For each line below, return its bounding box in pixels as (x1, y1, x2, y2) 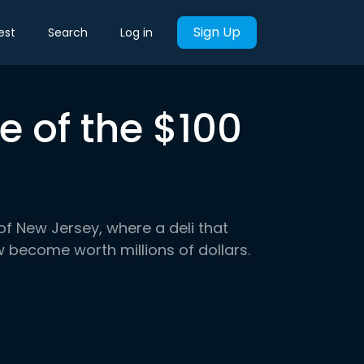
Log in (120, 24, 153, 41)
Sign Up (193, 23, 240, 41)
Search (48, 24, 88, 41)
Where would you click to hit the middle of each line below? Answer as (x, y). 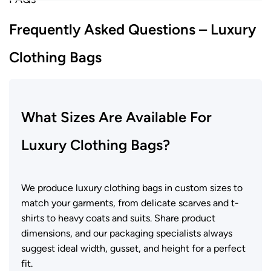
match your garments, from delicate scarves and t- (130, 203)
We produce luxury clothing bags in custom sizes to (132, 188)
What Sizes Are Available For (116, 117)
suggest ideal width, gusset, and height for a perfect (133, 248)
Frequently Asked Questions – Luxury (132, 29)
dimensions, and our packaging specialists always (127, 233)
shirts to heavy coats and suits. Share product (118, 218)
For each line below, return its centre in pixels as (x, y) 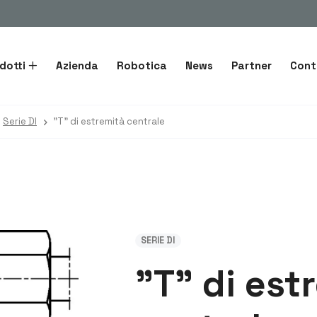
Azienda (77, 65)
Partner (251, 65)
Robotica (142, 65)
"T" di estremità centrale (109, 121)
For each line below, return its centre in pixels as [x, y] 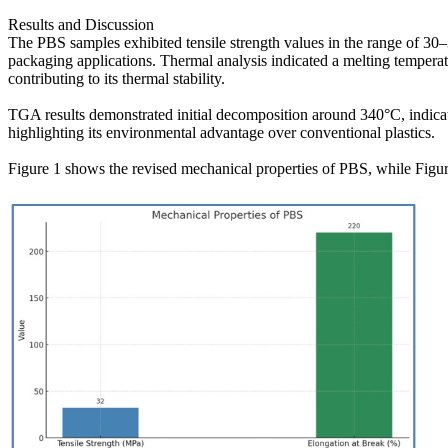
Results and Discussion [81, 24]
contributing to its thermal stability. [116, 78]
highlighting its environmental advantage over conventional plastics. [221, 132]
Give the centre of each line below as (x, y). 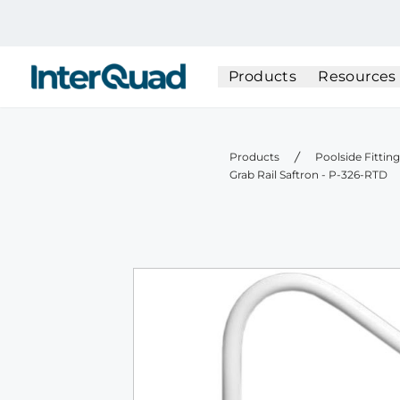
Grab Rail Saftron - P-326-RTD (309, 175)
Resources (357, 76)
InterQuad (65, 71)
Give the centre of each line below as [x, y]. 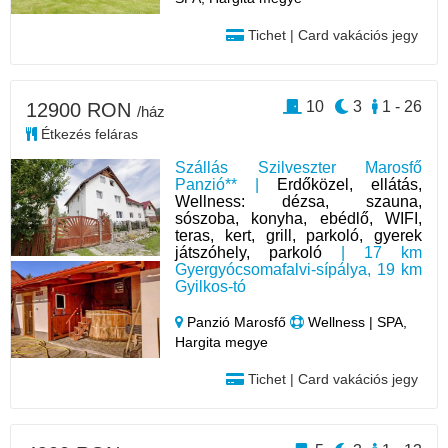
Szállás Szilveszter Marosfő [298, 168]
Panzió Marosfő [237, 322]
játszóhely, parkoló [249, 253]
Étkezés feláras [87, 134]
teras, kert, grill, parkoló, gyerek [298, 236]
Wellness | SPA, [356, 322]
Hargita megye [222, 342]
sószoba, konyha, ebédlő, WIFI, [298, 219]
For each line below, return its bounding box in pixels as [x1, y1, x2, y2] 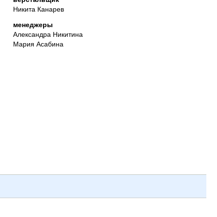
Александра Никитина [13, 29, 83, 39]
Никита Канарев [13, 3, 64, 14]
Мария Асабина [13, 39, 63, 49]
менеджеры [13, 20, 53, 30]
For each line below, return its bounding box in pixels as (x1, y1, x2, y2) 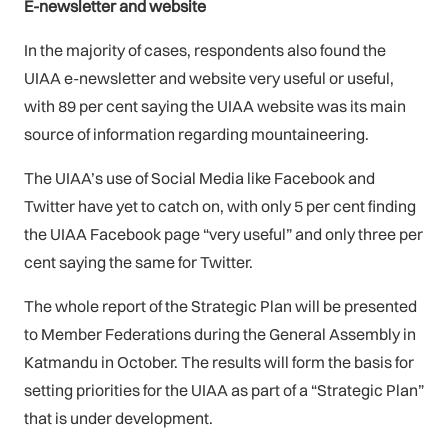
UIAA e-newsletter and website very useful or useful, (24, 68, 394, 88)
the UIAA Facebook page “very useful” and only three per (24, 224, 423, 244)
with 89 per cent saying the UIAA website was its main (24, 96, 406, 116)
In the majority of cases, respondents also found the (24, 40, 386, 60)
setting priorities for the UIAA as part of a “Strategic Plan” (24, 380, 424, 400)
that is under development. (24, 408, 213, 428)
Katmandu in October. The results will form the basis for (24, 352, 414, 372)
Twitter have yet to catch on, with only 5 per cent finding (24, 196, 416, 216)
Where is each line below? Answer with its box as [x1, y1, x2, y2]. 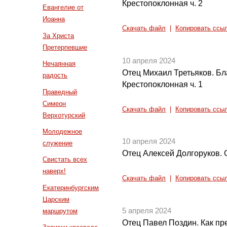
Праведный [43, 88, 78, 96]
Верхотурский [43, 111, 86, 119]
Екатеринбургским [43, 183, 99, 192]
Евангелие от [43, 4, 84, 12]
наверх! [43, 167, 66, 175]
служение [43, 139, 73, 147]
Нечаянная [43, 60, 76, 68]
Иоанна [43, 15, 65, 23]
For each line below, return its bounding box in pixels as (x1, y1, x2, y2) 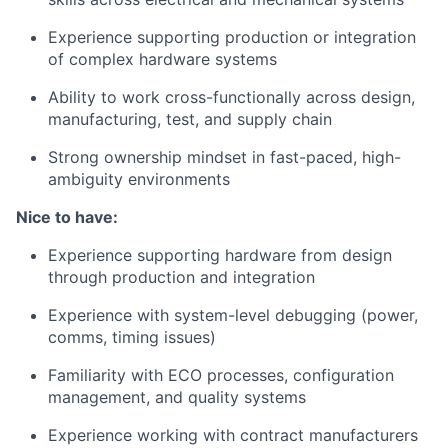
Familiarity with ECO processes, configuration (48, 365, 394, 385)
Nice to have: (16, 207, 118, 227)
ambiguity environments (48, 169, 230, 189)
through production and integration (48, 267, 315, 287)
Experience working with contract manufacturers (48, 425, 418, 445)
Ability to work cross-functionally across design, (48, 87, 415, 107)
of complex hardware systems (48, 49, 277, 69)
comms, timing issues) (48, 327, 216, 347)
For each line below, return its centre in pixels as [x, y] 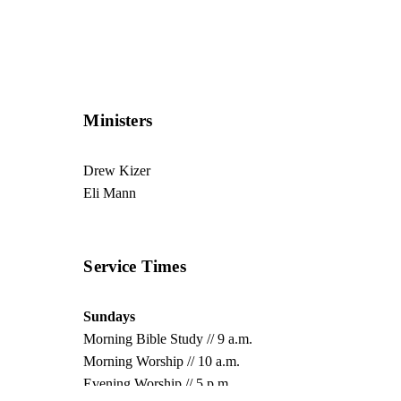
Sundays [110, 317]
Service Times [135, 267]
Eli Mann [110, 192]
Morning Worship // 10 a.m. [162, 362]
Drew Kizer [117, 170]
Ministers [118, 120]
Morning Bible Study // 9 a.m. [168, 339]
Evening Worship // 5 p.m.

**Description of the task**
From the records above, give again only the part that opens with the line containing "centrale (109, 121)" and closes with the line containing "менеджеры [13, 20, 53, 30]". Keep both ends but drop the pictures.

**Solved problem**
"T" di estremità centrale (109, 121)
For each line below, return its centre in pixels as [x, y] 
Results and Discussion [81, 24]
contributing to its thermal stability. [116, 78]
highlighting its environmental advantage over conventional plastics. [221, 132]
Give the centre of each line below as (x, y). 
Grab Rail Saftron - P-326-RTD (309, 175)
Resources (357, 76)
InterQuad (65, 71)
Give the centre of each line below as [x, y]. 
Szállás Szilveszter Marosfő [298, 168]
Panzió Marosfő [237, 322]
játszóhely, parkoló [249, 253]
Étkezés feláras [87, 134]
teras, kert, grill, parkoló, gyerek [298, 236]
Wellness | SPA, [356, 322]
Hargita megye [222, 342]
sószoba, konyha, ebédlő, WIFI, [298, 219]
For each line below, return its bounding box in pixels as [x1, y1, x2, y2] 
Александра Никитина [13, 29, 83, 39]
Никита Канарев [13, 3, 64, 14]
Мария Асабина [13, 39, 63, 49]
менеджеры [13, 20, 53, 30]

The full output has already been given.